Improper Nesting Example
Introduction
One of the limits on the use of parbegin/parend, and any related constructs, is that the program involved must be prop-
erly nested. Not all programs are. For example, consider the program represented by the following graphs.
The Program as Graphs
Using fork/join Primitives
The program equivalent to these precedence and process flow graphs is:
t6 := 2;
t8 := 3;
S1; fork p2; fork p5; fork p7; quit;
p2: S2; fork p3: fork p4; quit;
p5: S5; join t6, p6; quit;
p7: S7; join t8, p8; quit;
p3: S3; join t8, p8; quit;
p4: S4; join t6, p6; quit;
p6: S6; join t8, p8; quit;
p8: S8; quit
where Si is the program for pi.
Using parbegin/parend Primitives
To see if this is possible, we must determine if the above program is properly nested. If not, we clearly cannot repre-
sent it using parbegin and parend, which require a block structure, and hence proper nesting.
Let S(a,b) represent the serial execution of processes a and b, and P(a,b) the parallel execution of processes a and b.

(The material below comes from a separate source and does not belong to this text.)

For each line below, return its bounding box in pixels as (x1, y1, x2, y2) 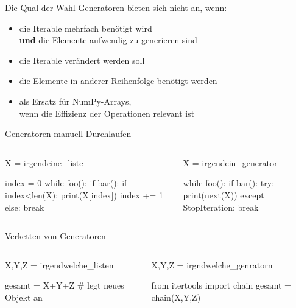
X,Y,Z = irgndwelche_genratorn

Then a process flow graph is properly nested if it can be described by P, S, and functional composition. For example,
the program
parbegin
p1: a := b + 1;
p2: c := d + 1;
parend
p3: e := a + c;
would be written as
S(P(p1,p2),p3)
We now prove:
Claim The example is not properly nested.
Proof For something to be properly nested, it must be of the form S(pi,pj) or P(pi,pj) at the most interior level.
Clearly the example's most interior level is not P(pi,pj) as there are no constructs of that form in the graph.
In the graph, all serially connected processes pi and pj have at least 1 more process pk starting or finishing at the node
nij between pi and pj; but if S(pi,pj) is in the innermost level, there can be no such pk (else a more interior P or S is
needed, contradiction). Hence, it's not S(pi,pj)) either.